I’m hoping there’s another solution too strongly minimise the loading time.

This is the key to understanding where the problem is. 36 out of the 38 seconds is taken up in Python code, not database access! This means that the query is fine from a raw query performance perspective and the issue has nothing to do with read speed, SD cards, etc. This is entirely CPU-bound number-crunching work.

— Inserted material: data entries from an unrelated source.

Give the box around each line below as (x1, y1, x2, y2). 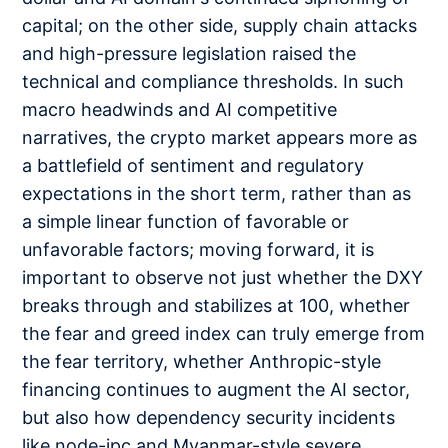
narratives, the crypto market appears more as (22, 127, 418, 149)
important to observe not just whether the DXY (22, 267, 424, 289)
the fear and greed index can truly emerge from (22, 323, 426, 345)
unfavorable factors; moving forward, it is (22, 239, 375, 261)
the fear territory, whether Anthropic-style (22, 351, 382, 373)
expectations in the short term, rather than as (22, 183, 412, 205)
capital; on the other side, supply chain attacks (22, 15, 418, 37)
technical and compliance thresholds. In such (22, 71, 405, 93)
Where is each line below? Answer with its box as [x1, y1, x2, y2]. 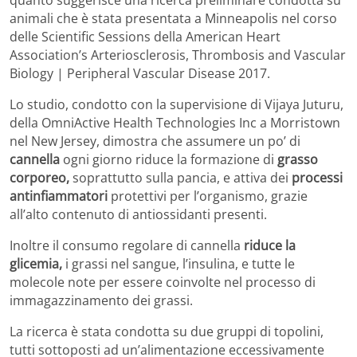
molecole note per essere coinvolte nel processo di [10, 273, 316, 292]
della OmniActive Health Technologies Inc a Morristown [10, 114, 340, 132]
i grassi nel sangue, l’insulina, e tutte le [62, 255, 295, 273]
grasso [277, 151, 318, 169]
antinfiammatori [10, 187, 111, 206]
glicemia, [10, 255, 62, 273]
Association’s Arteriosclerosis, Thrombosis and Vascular [10, 46, 346, 65]
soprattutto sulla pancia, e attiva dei [69, 169, 292, 187]
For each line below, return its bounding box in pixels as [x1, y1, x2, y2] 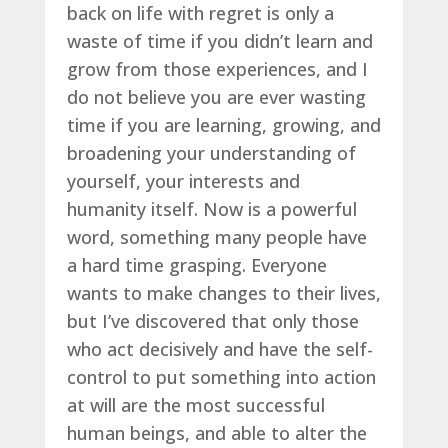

There’s definitely a need to rethink how history data is stored and subsequently queried as a huge number of those 25500 rows are not needed to actually render the page. But don’t go worrying about how to make your database faster, as that’s not where the problem lies.

1 Like

@OverloadUT There’s definitely a need to rethink how history data is stored and subsequently queried as a huge number of those 25500 rows are not needed to actually render the page. But don’t go worrying about how to make your database faster, as that’s not where the problem lies.

Thanks for this insight! As this is all quite new to me, could you point me in the right direction of rendering the page faster without loading all rows? And is there a general page that explains more about how the history data is stored and queried?